# Runtime Error .........



## garvin (May 7, 2002)

OK forum technocrats what's going on here?

Every time I reply to a thread I get a runtime error each time I want to 'preview' or 'post'. The error message is as follows:-

A Runtime Error has occurred
Do you wish to debug?
Line 271 (271 for preview or 274 for post)
Error : Object expected

It just wont take no for an answer so I have to click on yes and then close down the Microsoft Script Debugger that keeps appearing - although in doing this it seems to 'preview' and 'post' OK.

Can anyone shed some light on this?


----------



## SteveS (Oct 20, 2003)

I get this at work but not at home, except that mine WILL accept no for an answer. Therefore suspect some security measure either on the pc or on the way in/out of the network. Doesn't actually make a difference to what get's posted (still the usual bilge ) so I can't be arsed to get it sorted.

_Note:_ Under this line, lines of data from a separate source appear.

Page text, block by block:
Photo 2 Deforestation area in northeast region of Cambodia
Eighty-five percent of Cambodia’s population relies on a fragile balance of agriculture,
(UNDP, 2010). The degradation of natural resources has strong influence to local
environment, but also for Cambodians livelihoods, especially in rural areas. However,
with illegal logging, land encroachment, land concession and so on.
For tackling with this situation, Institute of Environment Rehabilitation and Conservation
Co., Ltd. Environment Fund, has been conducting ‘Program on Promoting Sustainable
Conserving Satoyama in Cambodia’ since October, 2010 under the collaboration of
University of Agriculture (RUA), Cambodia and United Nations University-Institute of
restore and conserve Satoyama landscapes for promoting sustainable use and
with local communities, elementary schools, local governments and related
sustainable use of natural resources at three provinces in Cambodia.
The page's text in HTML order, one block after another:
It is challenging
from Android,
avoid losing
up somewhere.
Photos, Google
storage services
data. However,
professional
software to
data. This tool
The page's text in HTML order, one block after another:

Sorry that's not much help, but nobody else has confirmed you're not mad ;D.


----------



## KevinST (May 6, 2002)

There's a bug in the script of one of the advert banners I believe.

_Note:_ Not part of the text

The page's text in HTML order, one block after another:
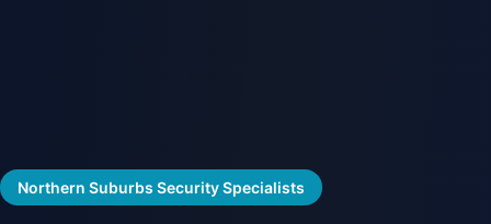
Northern Suburbs Security Specialists
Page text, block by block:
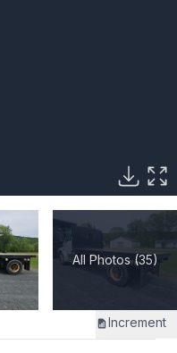
All Photos (35)
Increment

I'll mention it to Jae again.


----------



## garvin (May 7, 2002)

All sorted now ............... recently installed Broadband and the 'installation' disc put a 'branded' IE6 version on the PC (without asking of course). This has been stripped out and and IE6 repaired - now works like a dream.


----------



## vlastan (May 6, 2002)

> All sorted now ............... recently installed Broadband and the 'installation' disc put a 'branded' IE6 version on the PC (without asking of course). This has been stripped out and and IE6 repaired - now works like a dream.


This has nothing to do with the version of IE.

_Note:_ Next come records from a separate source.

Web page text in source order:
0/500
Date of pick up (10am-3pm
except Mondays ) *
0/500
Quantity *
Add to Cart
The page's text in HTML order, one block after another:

It is a setting under Tools-Options-advanced: Disable script debugging. In my work laptop that I am not allowed to change the settings, I get the error all the time. But not my home PC.


----------



## garvin (May 7, 2002)

> This has nothing to do with the version of IE.
> 
> It is a setting under Tools-Options-advanced: Disable script debugging. In my work laptop that I am not allowed to change the settings, I get the error all the time. But not my home PC.


Absolutely correct. The version of IE was still 6 but the Broadband installation disc overwrote some of the IE settings, including deselecting the 'disable script debugging' option. Rather than going through each setting laboriously I just 'repaired' the IE6 installation and all the crap was removed, including the branded header and options reset to my previous configuration.


----------



## Wak (May 6, 2002)

just installed Office 2003 and this started happening...thanks V for the solution! Â


----------



## L8_0RGY (Sep 12, 2003)

I get this Runtime Error all the time on my work laptop

[yawn] The IT company we use say it's down to Sun Microsysytems not being able to provide the latest Java system to Microsoft [/yawn]

So annoying, every time i go to post something i have click "No"


----------